Cem Özdemir (born 21 December 1965) is a German politician. He is co-chairman of the German political party Alliance '90/The Greens, together with Simone Peter. He was a Member of Parliament of the German Bundestag between 1994 and 2002 and of the European Parliament between 2004 and 2009.

Life and work

Cem Özdemir is the son of a Turkish-Circassian gastarbeiter from Tokat, Turkey; in 1983 he acquired German citizenship. After graduating from a German Hauptschule and a Realschule Özdemir completed an apprenticeship, becoming an early childhood educator. After qualifying for advanced technical college entrance he studied social pedagogy at the Evangelical Technical College (Evangelische Fachhochschule für Sozialwesen) in Reutlingen, Germany.
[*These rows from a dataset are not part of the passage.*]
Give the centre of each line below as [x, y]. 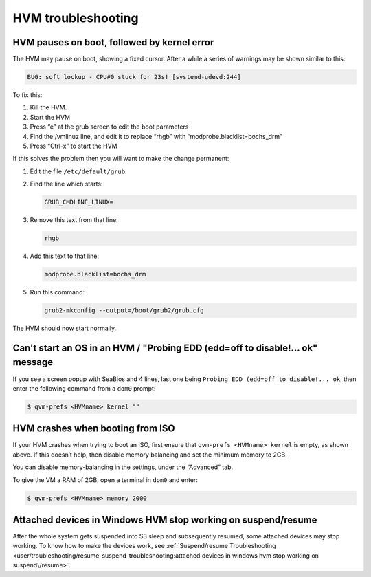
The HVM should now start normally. [65, 328]
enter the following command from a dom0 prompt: [84, 388]
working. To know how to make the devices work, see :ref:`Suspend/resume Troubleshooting [144, 546]
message [33, 362]
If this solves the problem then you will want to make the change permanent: [121, 159]
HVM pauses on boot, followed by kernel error [113, 42]
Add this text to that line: [65, 256]
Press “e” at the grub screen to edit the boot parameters [109, 127]
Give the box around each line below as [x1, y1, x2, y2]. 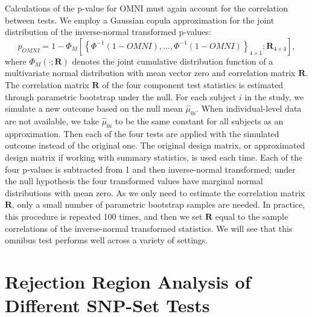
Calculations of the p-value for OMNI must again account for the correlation [5, 2, 288, 14]
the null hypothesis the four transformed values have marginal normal [5, 175, 263, 187]
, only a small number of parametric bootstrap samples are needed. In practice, [12, 198, 305, 211]
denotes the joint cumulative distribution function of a [72, 54, 273, 67]
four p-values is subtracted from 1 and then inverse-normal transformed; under [5, 162, 296, 175]
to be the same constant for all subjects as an [115, 114, 284, 127]
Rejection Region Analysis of [5, 269, 251, 293]
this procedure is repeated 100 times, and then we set [5, 210, 203, 222]
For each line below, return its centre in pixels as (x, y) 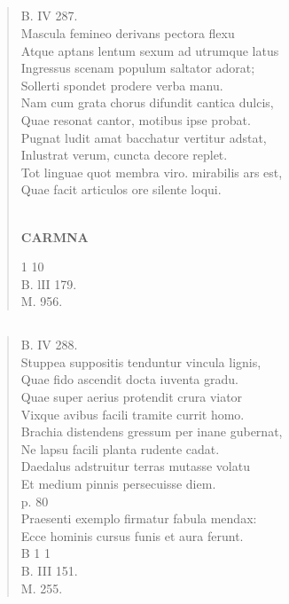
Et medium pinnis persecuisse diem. (118, 484)
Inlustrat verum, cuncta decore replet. (124, 155)
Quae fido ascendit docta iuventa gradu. (129, 379)
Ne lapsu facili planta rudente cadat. (120, 448)
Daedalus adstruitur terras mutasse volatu (135, 466)
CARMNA (55, 236)
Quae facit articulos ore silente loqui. (121, 189)
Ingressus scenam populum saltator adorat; (138, 68)
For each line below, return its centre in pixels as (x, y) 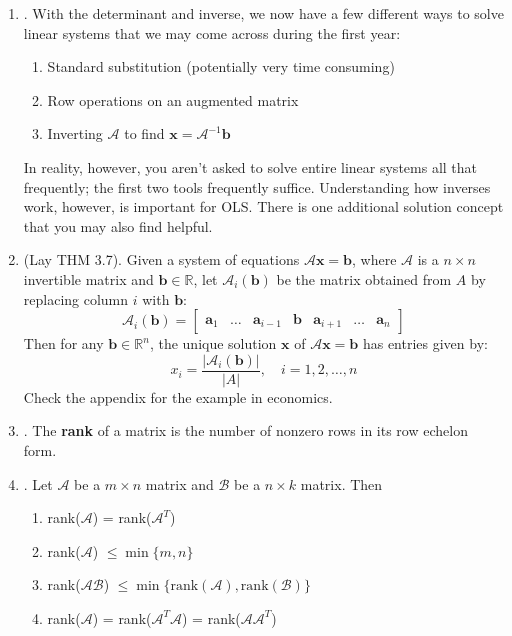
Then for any (63, 343)
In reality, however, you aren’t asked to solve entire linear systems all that (250, 166)
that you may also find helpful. (118, 225)
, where (374, 259)
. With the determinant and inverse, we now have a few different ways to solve (263, 13)
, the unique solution (213, 343)
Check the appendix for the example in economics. (178, 396)
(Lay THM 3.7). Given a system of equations (161, 259)
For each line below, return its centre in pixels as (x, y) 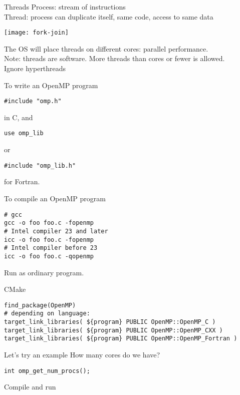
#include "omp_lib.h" (40, 165)
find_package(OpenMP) (40, 305)
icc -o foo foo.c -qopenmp (49, 256)
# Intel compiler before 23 (51, 248)
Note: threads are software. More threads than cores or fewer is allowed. (114, 58)
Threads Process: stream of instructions (65, 7)
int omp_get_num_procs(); (47, 371)
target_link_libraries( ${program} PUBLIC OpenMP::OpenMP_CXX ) (113, 330)
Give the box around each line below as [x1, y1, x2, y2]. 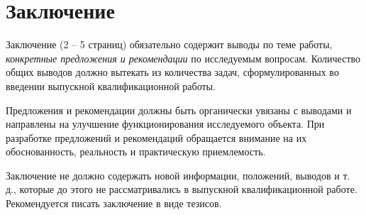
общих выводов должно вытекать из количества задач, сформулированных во [6, 65, 339, 79]
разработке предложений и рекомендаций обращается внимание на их [6, 130, 307, 145]
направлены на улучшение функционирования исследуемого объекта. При [6, 116, 325, 131]
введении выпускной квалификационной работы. [6, 78, 216, 93]
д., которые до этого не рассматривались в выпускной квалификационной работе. [6, 182, 357, 197]
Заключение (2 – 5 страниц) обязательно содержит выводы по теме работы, [6, 37, 333, 52]
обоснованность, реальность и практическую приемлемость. [6, 144, 266, 159]
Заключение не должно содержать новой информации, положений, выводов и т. [6, 167, 350, 182]
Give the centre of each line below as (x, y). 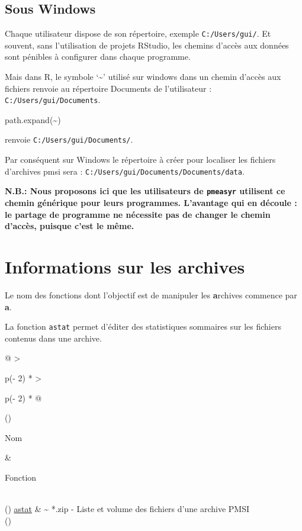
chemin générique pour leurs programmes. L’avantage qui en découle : (151, 203)
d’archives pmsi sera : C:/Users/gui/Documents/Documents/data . (125, 171)
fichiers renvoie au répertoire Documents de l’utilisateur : (108, 88)
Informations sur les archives (125, 267)
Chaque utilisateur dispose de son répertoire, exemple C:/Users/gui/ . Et (138, 33)
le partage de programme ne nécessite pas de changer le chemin (138, 214)
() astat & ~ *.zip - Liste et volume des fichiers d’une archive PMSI (127, 509)
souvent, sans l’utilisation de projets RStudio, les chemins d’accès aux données (147, 45)
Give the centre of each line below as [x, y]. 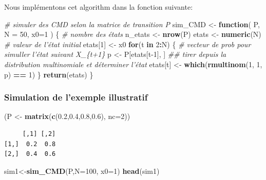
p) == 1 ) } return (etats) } [49, 74]
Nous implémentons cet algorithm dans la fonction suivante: [99, 7]
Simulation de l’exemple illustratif [76, 97]
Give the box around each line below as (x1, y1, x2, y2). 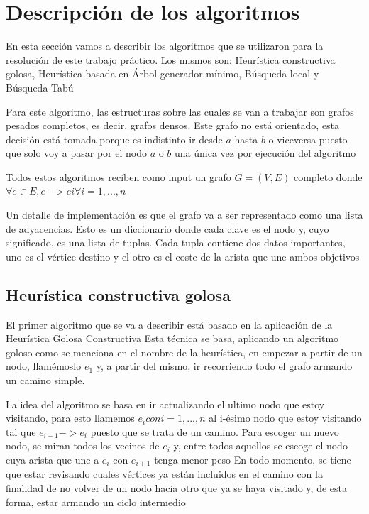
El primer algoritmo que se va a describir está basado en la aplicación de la (6, 317, 333, 332)
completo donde (293, 169, 363, 184)
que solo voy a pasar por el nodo (6, 146, 147, 160)
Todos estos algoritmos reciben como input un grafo (6, 169, 231, 184)
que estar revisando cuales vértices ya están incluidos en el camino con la (6, 466, 323, 481)
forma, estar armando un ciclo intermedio (6, 494, 186, 509)
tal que (6, 424, 36, 439)
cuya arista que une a (6, 452, 99, 466)
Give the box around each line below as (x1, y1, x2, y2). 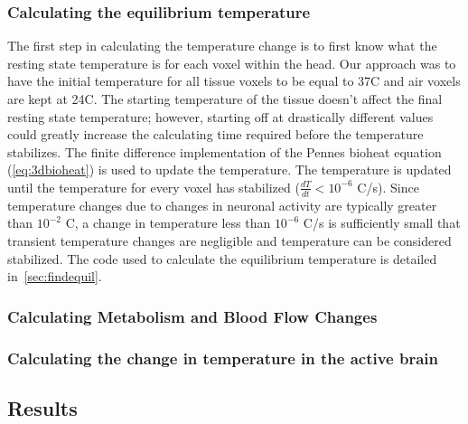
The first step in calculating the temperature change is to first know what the (7, 36, 437, 55)
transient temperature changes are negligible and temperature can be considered (7, 231, 452, 250)
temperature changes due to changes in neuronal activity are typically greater (7, 195, 437, 214)
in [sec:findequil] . (7, 267, 102, 286)
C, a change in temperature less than (65, 213, 271, 232)
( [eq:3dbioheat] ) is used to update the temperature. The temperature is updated (7, 160, 452, 179)
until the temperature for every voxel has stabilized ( (7, 177, 300, 196)
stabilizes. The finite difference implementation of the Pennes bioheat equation (7, 142, 442, 161)
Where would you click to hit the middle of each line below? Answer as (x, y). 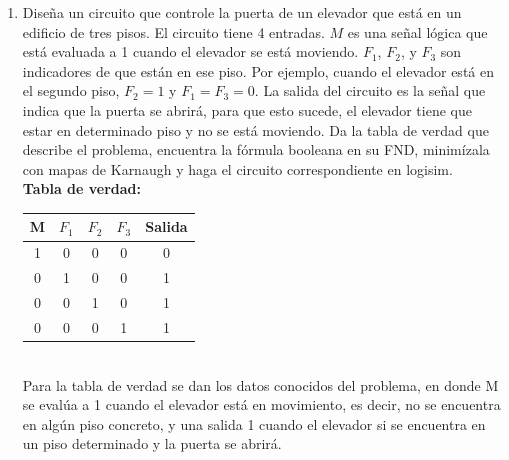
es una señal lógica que (417, 31)
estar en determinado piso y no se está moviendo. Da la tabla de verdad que (255, 129)
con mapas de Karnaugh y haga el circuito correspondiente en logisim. (237, 168)
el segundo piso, (71, 90)
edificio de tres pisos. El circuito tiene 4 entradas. (173, 31)
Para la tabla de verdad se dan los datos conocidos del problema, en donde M (260, 384)
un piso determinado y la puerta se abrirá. (152, 443)
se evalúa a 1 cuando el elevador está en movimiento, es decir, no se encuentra (261, 404)
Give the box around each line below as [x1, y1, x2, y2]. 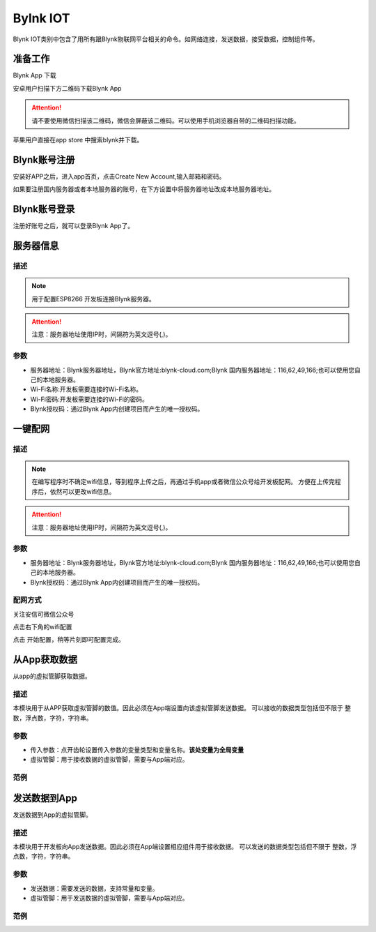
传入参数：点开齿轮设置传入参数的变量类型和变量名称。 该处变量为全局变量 [30, 746, 244, 754]
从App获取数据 [13, 654, 78, 666]
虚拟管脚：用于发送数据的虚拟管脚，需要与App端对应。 [30, 894, 189, 902]
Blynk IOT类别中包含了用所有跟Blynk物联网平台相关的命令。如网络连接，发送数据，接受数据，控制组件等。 [13, 35, 319, 43]
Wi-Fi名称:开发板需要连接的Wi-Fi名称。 [30, 385, 143, 393]
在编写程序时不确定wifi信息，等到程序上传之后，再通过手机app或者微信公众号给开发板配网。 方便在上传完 [31, 478, 336, 486]
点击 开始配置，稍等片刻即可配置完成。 [13, 636, 125, 644]
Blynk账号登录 [13, 203, 75, 216]
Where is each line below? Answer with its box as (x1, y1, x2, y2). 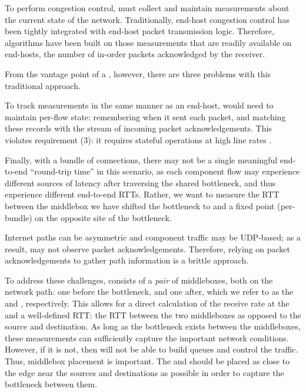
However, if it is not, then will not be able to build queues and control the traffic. (5, 343, 298, 355)
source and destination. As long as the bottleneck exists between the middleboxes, (5, 320, 301, 332)
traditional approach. (5, 79, 81, 91)
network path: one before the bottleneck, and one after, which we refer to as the (5, 285, 294, 298)
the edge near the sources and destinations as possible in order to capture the (5, 366, 284, 378)
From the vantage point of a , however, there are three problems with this (5, 67, 271, 80)
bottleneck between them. (5, 378, 98, 390)
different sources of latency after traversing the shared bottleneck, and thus (5, 176, 276, 189)
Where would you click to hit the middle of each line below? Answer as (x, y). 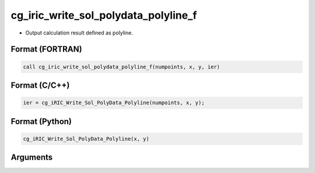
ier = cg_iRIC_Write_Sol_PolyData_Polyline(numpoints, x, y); (114, 103)
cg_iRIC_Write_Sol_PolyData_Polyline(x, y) (86, 139)
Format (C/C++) (40, 85)
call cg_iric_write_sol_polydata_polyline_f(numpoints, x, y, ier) (122, 67)
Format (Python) (41, 121)
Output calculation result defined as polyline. (79, 33)
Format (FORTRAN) (46, 49)
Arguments (32, 158)
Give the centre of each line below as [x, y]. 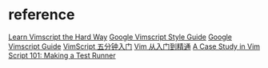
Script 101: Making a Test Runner [62, 55]
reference [42, 15]
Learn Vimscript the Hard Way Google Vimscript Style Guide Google [120, 37]
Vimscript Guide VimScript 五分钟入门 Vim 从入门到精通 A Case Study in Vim [134, 46]
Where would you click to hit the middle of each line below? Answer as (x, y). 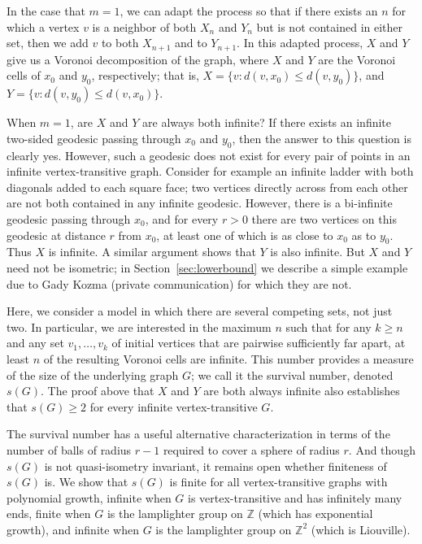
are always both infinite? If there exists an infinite (267, 122)
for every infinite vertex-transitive (174, 406)
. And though (382, 449)
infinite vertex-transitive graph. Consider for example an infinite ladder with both (210, 171)
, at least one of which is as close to (245, 235)
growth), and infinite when (73, 529)
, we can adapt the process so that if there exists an (249, 11)
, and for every (182, 219)
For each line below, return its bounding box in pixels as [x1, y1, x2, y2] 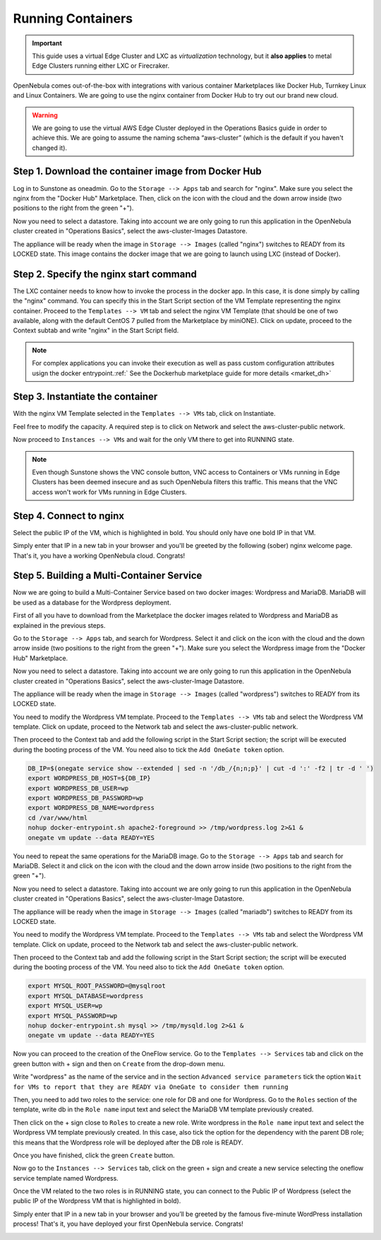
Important [32, 39, 63, 47]
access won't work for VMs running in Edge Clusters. [32, 488, 187, 496]
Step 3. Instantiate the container [13, 391, 158, 403]
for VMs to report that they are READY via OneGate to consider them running [13, 1082, 289, 1091]
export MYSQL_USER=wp [28, 1002, 103, 1010]
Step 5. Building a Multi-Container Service [13, 570, 202, 582]
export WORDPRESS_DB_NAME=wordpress [28, 804, 155, 812]
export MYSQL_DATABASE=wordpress [28, 992, 144, 1000]
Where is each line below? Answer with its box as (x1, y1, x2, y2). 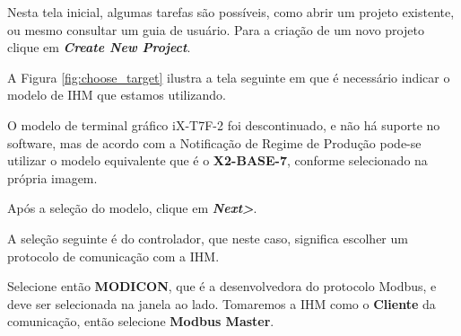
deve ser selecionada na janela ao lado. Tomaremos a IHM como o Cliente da (7, 294, 436, 313)
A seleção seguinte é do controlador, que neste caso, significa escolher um (7, 228, 408, 247)
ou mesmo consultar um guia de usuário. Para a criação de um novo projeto (7, 20, 424, 39)
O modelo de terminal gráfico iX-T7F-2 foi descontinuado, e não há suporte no (7, 115, 440, 134)
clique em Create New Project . (7, 38, 191, 57)
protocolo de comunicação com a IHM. (7, 246, 220, 265)
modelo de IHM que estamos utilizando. (7, 85, 226, 104)
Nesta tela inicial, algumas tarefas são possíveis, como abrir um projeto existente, (7, 3, 455, 21)
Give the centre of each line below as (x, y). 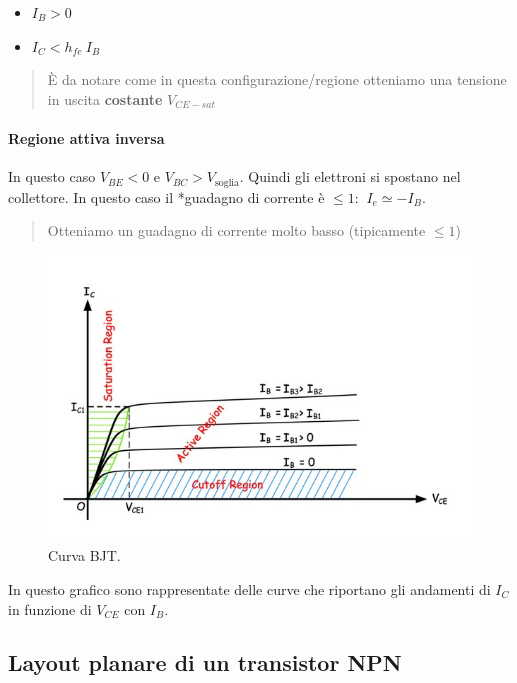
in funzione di (50, 608)
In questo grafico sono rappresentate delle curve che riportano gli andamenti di (249, 588)
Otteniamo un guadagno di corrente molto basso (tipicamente (236, 230)
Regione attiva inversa (86, 137)
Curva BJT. (84, 555)
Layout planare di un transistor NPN (205, 662)
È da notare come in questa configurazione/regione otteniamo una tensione (277, 79)
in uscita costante (105, 98)
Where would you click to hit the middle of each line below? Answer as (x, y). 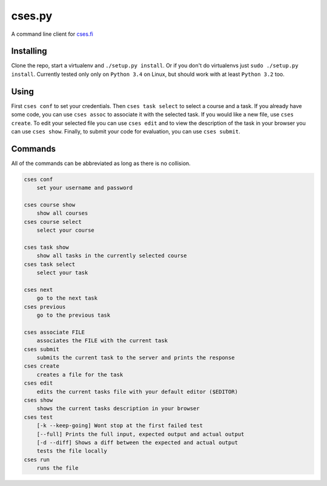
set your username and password (85, 188)
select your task (62, 273)
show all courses (62, 213)
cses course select (53, 222)
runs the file (58, 468)
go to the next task (67, 298)
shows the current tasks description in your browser (118, 409)
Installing (29, 51)
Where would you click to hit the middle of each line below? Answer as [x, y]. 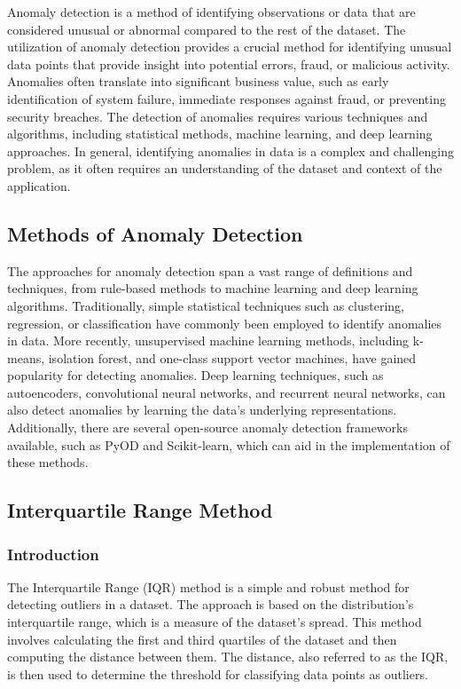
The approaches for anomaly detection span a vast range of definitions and [210, 270]
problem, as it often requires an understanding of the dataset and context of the [225, 168]
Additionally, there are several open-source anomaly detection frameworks [207, 428]
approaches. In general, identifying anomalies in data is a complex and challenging [230, 150]
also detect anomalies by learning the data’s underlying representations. [202, 410]
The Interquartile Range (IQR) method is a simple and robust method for [208, 586]
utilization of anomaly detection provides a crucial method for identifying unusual [230, 47]
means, [26, 357]
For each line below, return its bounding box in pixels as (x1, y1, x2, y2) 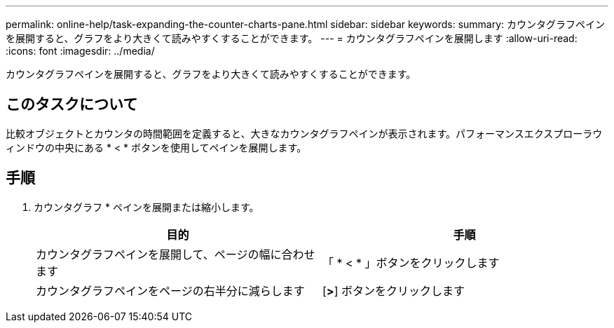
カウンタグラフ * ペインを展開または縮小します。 (34, 200, 259, 213)
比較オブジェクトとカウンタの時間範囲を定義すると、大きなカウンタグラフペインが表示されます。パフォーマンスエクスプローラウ (6, 127, 603, 139)
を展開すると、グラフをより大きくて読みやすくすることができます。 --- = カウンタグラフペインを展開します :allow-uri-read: (6, 32, 578, 44)
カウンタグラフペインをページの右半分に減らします (36, 283, 305, 298)
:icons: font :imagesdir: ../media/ (6, 45, 155, 57)
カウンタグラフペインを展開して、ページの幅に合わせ (36, 247, 315, 261)
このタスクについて (6, 95, 138, 114)
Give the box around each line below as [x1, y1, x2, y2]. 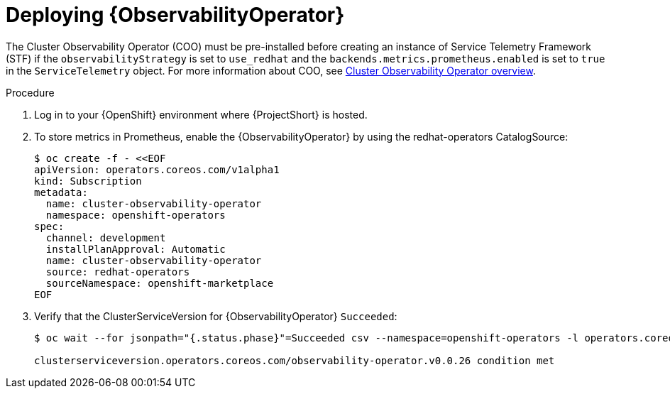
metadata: [34, 186, 88, 198]
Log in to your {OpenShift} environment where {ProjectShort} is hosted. [34, 108, 368, 121]
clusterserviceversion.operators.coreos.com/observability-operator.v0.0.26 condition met [34, 354, 555, 366]
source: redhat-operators [45, 266, 190, 278]
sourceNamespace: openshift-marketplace [45, 277, 274, 289]
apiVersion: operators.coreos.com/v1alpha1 [34, 163, 280, 175]
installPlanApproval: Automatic [45, 243, 226, 255]
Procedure [6, 86, 55, 99]
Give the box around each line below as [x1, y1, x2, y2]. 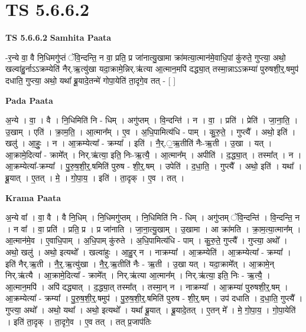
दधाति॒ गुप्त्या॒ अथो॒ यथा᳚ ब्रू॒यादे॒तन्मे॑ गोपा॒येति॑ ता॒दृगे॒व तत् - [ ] [5, 74, 176, 86]
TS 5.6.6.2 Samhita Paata [5, 31, 112, 44]
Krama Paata [5, 191, 61, 203]
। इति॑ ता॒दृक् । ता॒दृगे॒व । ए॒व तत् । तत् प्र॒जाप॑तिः [5, 315, 152, 327]
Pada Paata [5, 94, 53, 106]
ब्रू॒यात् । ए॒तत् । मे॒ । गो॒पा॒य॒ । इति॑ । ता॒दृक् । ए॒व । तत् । [5, 172, 185, 184]
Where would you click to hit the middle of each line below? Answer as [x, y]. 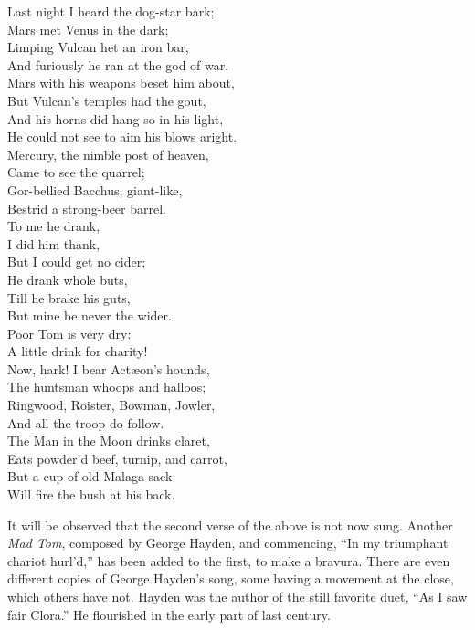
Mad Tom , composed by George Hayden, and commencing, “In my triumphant [228, 543]
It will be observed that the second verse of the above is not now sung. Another [230, 525]
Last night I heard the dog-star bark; [111, 11]
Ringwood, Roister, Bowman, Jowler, [111, 405]
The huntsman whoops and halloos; [107, 387]
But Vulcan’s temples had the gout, [107, 100]
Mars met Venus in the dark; [88, 29]
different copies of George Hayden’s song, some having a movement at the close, [231, 578]

After completing his studies in 1987, Cem Özdemir worked as an educator and a freelance journalist.

Özdemir is a secular Muslim and is married to the Argentine journalist Pía María Castro.

In 2003 Cem Özdemir joined the German Marshall Fund of the United States in Washington, D.C. and Brussels as a Transatlantic Fellow. During his fellowship he gave various speeches and brown bag lectures at the University of Wisconsin-Madison, on the issue of Turkey and Europe.

He was named on Foreign Policy magazine's 2011 list of top global thinkers.

Political career

Party

Özdemir has been a member of the Green Party since 1981, originally in the district chapter of Luwdigsburg. Between 1989 and 1994 he was a member in the State Executive (Landesvorstand) of the Green Party in Baden-Württemberg. During that time he was one of the founding members of „Immi-Grün – Bündnis der neuen InländerInnen“, an alliance of "InländerInnen", as opposed to the German word "Ausländer".

On June 2, 2008, Özdemir announced his candidacy for the chairmanship of his party. Özdemir's rival candidate was Volker Ratzman, leader of the Green parliamentary group in the Berlin House of Representatives, who eventually withdrew his candidacy on 4 September 2008 for personal reasons.

In the run-up to the party chairmanship elections, Özdemir also ran for a promising party list position for the Bundestag elections 2009 at the federal state party conference of Baden-Württemberg. In two separate runs he lost to his respective direct opponents. Nevertheless, Özdemir adhered to his candidacy for the party chairmanship.

Since 15 November 2008, Cem Özdemir has been one of two chairmen of Alliance '90/The Greens. He received 79.2 percent of the delegate votes.

Bundestag

From 1994 until 2002, Özdemir was a member of the German Bundestag. From 1998 until 2002, he was the Green Party's Parliamentary Spokesman on Domestic Affairs.

In 2002, he was accused of violation of parliamentary regulations for retaining "Miles-and-More" airline miles accrued during official travel as a member of the Bundestag for personal use. He subsequently resigned as spokesman for domestic affairs and as a member of the Bundestag.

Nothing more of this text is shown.